Think about other important machine learning algorithms. You will learn that many of them use meta-learning and meta-level AI to improve their performance, scalability or robustness.
In the second part of the presentation I will be talking about our meta-learning research. At FIT CTU, we run several ML oriented laboratories. In Datalab, we focus on AutoML in predictive modeling, clustering, anomaly detection or conversational AI. Once you are in Prague, you can check one of our chatbots knowing about events that might be of your interest.
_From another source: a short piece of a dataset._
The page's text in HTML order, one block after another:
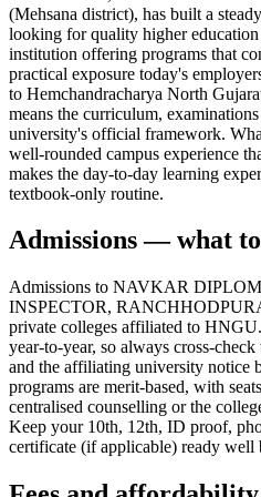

Our joint labs with companies enable CTU researchers and students accessing interesting real-world datasets and live data.
Lets focus on meta-learning in predictive modeling first.
My first article on this topic is 15 years old and it extends the GMDH multilayered networks, one of the first deep learning algorithms.
In subsequent variants a top level AI (GA with deterministic crowding) optimized predictors trained by gradient descent.
You can replay how a model is evolved on iris data to estimate the probability that a flower belongs to Virginica class. Later, we also added a possibility to evolve training algorithms.
Meta-learning approach to neural network optimization was later generalized to arbitrary hierarchical ensembles of predictive algorithms.
Our approach allows to evolve ensembles under time constraints and it is also possible to evolve algorithms (templates) for more datasets (tasks).
For each task, evolved solutions can match the complexity of the problem. Trivial problems can be solved by a simple algorithm, solving complex tasks involves deep hierarchical ensembles.
Simple tasks can be solved by any algorithm, complex ones just by those evolved on similar problems.
Recently, we have reimplemened our AutoML algorithm on top of Apache Spark to enable distributed computing on big data predictive problems. We will be happy if you join our efforts and help us to add new algorithms and ensembling techniques to the AutoML opensource project. I am very grateful to Showmax, that is sponsoring our AutoML research in predictive modelling.
In data clustering, meta-learning is quite difficult due to absence of single objective function that can be optimized.
We build AutoML clustering using combination of unsupervized criteria in the Clueminer opensource project. Join our efforts and contribute.
In recommender systems, algorithms are often combined to ensembles, similarly to best practices in the predictive modeling field. The difference from predictive modeling algorithms is that you have typically millions users and items.
Basic RS algorithms such as matrix factorization or KNN are quite parameter sensitive not very robust when it comes to solving various recommendation scenarios.
Even for a single database (e.g. a media house), different content can be recommended (movies, articles) in each recommendation scenario. Meta-learning can help us to build and maintain good recommendation model for every single scenario.
For hundreds of databases with couple of scenarios for each, you can save significant amount of data scientists thanks to AutoML. For more details on research in recommender systems, you can refer to Recombee MLMU talk.
Many other companies started to use AutoML in their solutions. You can do it as well as soon there are many applications where meta-learning can help and you do not need thousands of GPU days to run it.